I'm managing an office network which is spread across 2 buildings. (see network setup below)
In building 2, we are getting a problem where the network slows down and then completely cuts off. The only way to bring it back is to power cycle the switch, then before it slows down again, go into the GUI dashboard and power cycle it from the dashboard.
The issue has happened 4 times (and is becoming more frequent). It first happened 2 weeks ago, then again yesterday, and twice today.
I'm trying to work out what could be causing it. I've believe I've narrowed it down the switch as the only network devices in building 2 are the switch and the WiFi access point. When the switch is down, the WiFi access point is still running.
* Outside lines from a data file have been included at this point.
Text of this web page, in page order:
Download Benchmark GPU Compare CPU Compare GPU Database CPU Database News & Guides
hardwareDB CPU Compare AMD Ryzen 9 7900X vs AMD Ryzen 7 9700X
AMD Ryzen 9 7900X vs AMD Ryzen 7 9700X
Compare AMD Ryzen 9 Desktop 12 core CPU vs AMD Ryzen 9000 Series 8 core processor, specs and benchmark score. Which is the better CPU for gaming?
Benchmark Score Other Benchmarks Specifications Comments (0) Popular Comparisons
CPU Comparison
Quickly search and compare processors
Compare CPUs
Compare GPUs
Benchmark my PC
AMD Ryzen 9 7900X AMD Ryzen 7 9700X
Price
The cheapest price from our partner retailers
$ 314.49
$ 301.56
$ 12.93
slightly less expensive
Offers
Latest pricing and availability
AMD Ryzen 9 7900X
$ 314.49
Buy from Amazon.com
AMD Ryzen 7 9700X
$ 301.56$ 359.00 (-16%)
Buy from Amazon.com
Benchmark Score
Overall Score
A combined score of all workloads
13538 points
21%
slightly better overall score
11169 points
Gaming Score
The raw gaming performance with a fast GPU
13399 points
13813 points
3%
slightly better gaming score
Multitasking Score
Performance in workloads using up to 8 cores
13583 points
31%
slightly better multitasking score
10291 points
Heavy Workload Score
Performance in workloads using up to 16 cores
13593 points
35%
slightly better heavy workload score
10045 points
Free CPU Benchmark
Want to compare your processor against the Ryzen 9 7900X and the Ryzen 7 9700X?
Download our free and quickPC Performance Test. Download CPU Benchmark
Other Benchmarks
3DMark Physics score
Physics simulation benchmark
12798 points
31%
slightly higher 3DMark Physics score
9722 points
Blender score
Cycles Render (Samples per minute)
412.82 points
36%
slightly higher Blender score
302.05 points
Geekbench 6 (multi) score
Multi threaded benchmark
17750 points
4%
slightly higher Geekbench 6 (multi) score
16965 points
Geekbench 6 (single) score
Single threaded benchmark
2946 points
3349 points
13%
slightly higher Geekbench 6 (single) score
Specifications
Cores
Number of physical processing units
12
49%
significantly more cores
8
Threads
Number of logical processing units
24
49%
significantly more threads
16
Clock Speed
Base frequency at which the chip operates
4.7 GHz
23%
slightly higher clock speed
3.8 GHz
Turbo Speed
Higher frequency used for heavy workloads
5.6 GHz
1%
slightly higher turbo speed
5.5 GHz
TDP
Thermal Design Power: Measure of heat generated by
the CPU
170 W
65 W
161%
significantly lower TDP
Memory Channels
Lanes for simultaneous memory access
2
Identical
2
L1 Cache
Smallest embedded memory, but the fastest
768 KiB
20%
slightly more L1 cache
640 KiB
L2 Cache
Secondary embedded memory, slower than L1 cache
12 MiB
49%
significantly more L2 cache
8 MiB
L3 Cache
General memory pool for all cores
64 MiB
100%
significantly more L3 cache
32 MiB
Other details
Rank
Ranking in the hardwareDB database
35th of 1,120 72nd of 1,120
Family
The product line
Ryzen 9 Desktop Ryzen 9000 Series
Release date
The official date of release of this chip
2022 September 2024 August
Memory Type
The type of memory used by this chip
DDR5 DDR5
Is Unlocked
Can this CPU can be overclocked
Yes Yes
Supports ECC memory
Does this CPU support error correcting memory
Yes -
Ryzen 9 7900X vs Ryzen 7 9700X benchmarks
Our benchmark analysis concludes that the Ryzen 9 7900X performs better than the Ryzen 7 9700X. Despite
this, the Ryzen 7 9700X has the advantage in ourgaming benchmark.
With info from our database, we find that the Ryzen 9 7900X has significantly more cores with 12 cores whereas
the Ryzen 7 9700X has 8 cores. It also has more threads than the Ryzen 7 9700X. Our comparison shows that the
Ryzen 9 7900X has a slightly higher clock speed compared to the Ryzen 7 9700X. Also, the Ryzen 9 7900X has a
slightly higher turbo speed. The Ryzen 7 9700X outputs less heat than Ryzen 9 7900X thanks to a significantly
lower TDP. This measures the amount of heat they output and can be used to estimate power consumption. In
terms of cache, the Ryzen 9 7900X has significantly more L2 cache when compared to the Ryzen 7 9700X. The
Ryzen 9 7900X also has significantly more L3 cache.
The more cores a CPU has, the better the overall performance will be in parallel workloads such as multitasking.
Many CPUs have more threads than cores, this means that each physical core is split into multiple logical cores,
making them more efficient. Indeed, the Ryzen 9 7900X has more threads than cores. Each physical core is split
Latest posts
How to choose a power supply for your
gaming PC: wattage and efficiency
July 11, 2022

When building 2 is down, if i go to building 1, I can still connect to the network fine.
Any idea what might be causing the above? My 2 guesses are:
network storm - but this would be odd as we haven't recently added notable new devices to the network. So why has it come about all of a sudden, plus why is it getting worse on each reset?
faulty switch (needs replacing under warranty)
Network is configured as follows :
Building 1
- Draytek 2860 router (connected to fibre modem)
- Netgear 24 gigabit port smart switch
- Ubiquity UAP wifi access point (mostly used by mobiles / tablets.. low traffic)
- 4 wired LAN computers (heavier use, as we all use dropbox on LAN sync mode for heavy files)
- printers and other devices
- all cabling cat6
Building 2 (connected to building 1 by cat6 c. 30m cable length)
- Netgear 48 gigabit port smart switch (Netgear GS748T)
- Ubiquity UAP wifi access point (used mostly by 2 laptops, heavier usage that building 1, again most traffic is used from dropbox LAN sync.)
First off: I believe Netgear Prosafe switches are like HP procurves, and have a limited lifetime, advanced replacement warranty - it may be worth logging the call with them as intermittent switch responsiveness (Especially if you can't get to management page when plugged in directly - see below), get a replacement in, and switch it over - that may be the quickest way to get things running.
The Web GUI - when it's going wrong, can you log into the GUI if Plugged directly into the switch? Sounds like you can't in the post, but didn't specify if you were plugged in direct or somewhere else
When it's happening, is the light pattern on the front of the switch "Normal"? That will be a quick clue if there's a broadcast storm, then you can log into the router and check things out - best place to look may be the packet statistics page - that will show you the number of both Broadcast and error packets get a feel for what it's like when things are normal, and when things are wrong, it will stand out more.
If you think it's a broadcast storm, use the GUI to set up a mirror port (Will replicate all traffic on the selected ports to the mirror port, making it work like an oldskool hub), plug a laptop in, and run Wireshark (https://www.wireshark.org) on it - you can then look at all the raw traffic going through the switch.
Not gonna lie: Working through a wireshark log is not fun, but if it is a storm, you should have one MAC Address screaming at you in the logs - you can then check the ARP Table in the Switch GUI to see which Mac address is plugged into which MAC Port, then dgo and unplug and test whatever's on the end of that port.
Hope some of that helps. Good Luck
Have you checked the firmware version on all of your equipment? There are a few versions of the Netgear switch that need to be checked. You did not list it in the OP. You can check this link here for V5 Netgear GS748T v5 You didn't list the other model. If it is unmanaged you might not be able to do much with it.
Look in the web interface of the switch for the firmware version, and then search for Netgear's site for the current release. I would check the router too, they are more common causes of problems, but I have seen switches do exactly what you are describing with old firmware.
UPDATE: As an added thought, you may also want to check the driver versions on all of the nic cards on your LAN PCs, sometimes they flake out as well and can cause issues like this. Worst case, shut down all of the PCs and non-essential hardware, network printers etc. Then while monitoring the traffic, check to be sure the issue is gone, then bring them back up one at a time. If you have any network non-PCs like a printers or web cams, start with those first, they are more likely to be the cause.